Deux des contrarians les plus reconnus et renommés de Wall Street tirent la sonnette d'alarme sur ce qu'ils considèrent comme la prochaine crise auto-infligée de l'Amérique : la dette publique incontrôlée.
En même temps, Nassim Nicholas Taleb a qualifié la dette fédérale de « cygne blanc », ou une crise cachée à la vue de tous.

Ray Dalio (Photo by Roy Rochlin/Getty Images)
Deux des contrarians les plus reconnus et renommés de Wall Street tirent la sonnette d'alarme sur ce qu'ils considèrent comme la prochaine crise auto-infligée de l'Amérique : la dette publique incontrôlée.
Fondateur de Bridgewater Associates Ray Dalio a déclaré à Bloomberg dans une interview diffusée cette semaine que les emprunts américains augmentent à un rythme "très analogue" aux années précédant la Seconde Guerre mondiale. Lorsque la dette croît plus vite que le revenu, a-t-il dit, "c’est comme la plaque dans les artères," étouffant les dépenses productives. Dalio a blâmé les deux partis politiques pour ignorer ce qu'il appelait une "bombe à déficit et à dette". Il a préconisé un mélange de hausses d'impôts et de retenue des dépenses pour empêcher l'économie de s'arrêter.
En même temps, Cygne Noir l'auteur Nassim Nicholas Taleb a averti que les investisseurs devraient se couvrir contre un éventuel krach boursier provoqué par le même problème. Il a qualifié la dette fédérale de "cygne blanc", ou de crise cachée au grand jour, et a déclaré que lorsque les paiements d'intérêts deviendraient le plus grand poste budgétaire du budget américain, "vous êtes en difficulté."
Les deux hommes soutiennent que la montée en flèche des niveaux d'endettement est un risque structurel, pas une sorte d'appel au timing du marché. Et il est vrai qu'à l'heure actuelle, la dette détenue par le public - la mesure préférée des économistes pour les niveaux d'endettement national, qui représente l'argent que le gouvernement fédéral doit aux investisseurs - équivaut à environ 99% de PIB américain, selon le Bureau du budget du Congrès. De plus, il devrait atteindre 118% d'ici 2035, surpassant même le sommet d'après-guerre et atteignant le niveau le plus élevé de l'histoire moderne.
Historiquement, la dette détenue par le public a été en moyenne de environ 45 % du PIB, mais à la suite de la pandémie, elle a oscillé près ou même au-dessus de 100 %.
En théorie, un gouvernement avec une économie et une base fiscale en croissance peut continuer à emprunter indéfiniment, tant que le taux de croissance de l'économie dépasse les intérêts qu'il paie sur sa dette. Mais en pratique, l'augmentation de la dette entraîne tout de même des coûts : Les paiements d'intérêts absorbent une plus grande part du budget, et les investisseurs peuvent finalement exiger des rendements plus élevés s'ils doutent de la discipline de Washington. Les impôts peuvent être une ponction permanente sur le revenu national, mais des limites politiques et économiques limitent ce qui peut être prélevé.
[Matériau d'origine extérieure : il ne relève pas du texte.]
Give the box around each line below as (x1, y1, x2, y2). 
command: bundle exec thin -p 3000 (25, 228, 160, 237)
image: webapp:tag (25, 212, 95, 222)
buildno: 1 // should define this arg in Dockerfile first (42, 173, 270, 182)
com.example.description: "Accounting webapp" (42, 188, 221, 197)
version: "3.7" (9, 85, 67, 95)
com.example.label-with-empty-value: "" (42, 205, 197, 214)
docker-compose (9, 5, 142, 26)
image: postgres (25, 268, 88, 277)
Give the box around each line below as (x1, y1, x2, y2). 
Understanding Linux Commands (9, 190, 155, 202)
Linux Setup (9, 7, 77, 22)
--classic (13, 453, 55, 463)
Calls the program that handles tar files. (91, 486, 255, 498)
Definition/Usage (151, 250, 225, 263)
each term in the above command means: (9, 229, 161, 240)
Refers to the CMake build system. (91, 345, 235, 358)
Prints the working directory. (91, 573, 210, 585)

Le système ne fonctionne que tant que la croissance, l'inflation et la confiance des investisseurs restent en équilibre délicat.
En essence, Dalio voit la dette croissante de l'Amérique comme faisant partie d'un cycle de déclin à long terme plus large, avertissant qu'un emprunt incontrôlé et une division politique pourraient déstabiliser le système entier.
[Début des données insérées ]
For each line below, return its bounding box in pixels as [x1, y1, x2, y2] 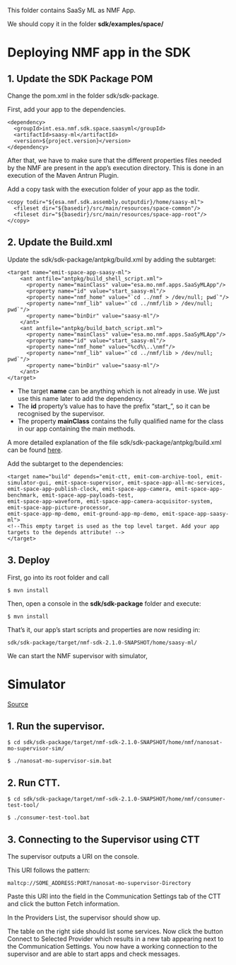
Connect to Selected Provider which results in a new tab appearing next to [7, 935, 224, 943]
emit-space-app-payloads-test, [42, 492, 134, 499]
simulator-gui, [7, 479, 52, 486]
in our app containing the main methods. [17, 424, 136, 433]
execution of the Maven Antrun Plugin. [7, 171, 119, 179]
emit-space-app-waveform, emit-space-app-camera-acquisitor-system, [7, 497, 213, 505]
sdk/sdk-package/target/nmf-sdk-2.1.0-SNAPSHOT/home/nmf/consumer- [23, 796, 226, 803]
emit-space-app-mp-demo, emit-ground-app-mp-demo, [7, 510, 160, 517]

Taleb soutient que la crise de la dette est déjà en train de se préparer à la vue de tous, un « cygne blanc » que tout le monde voit venir mais contre lequel peu se couvrent, et que la complaisance des investisseurs est le véritable danger. Il s’agit moins de ce qui peut mal tourner que du manque de préparation au risque.
Les actions sont près des records et les investisseurs semblent plus exubérants qu’effrayés, du moins pour l’instant. Mais un tel scénario s’inscrit directement dans la notion de Taleb selon laquelle la complaisance est le risque, tandis que Dalio voit les niveaux d’endettement augmenter suffisamment vite pour dépasser la croissance et les paiements étouffer les dépenses productives. Pendant ce temps, Dalio avertit également d’un «comme une guerre civiledivisions » qui pourraient tester la stabilité des États-Unis, tandis que Taleb a déclaré que la véritable gestion des risques nécessite à la fois de l'optimisme et une couverture des risques extrêmes.
En d'autres termes, bien que la dette puisse être prévisible, l'ignorer la rend plus dangereuse.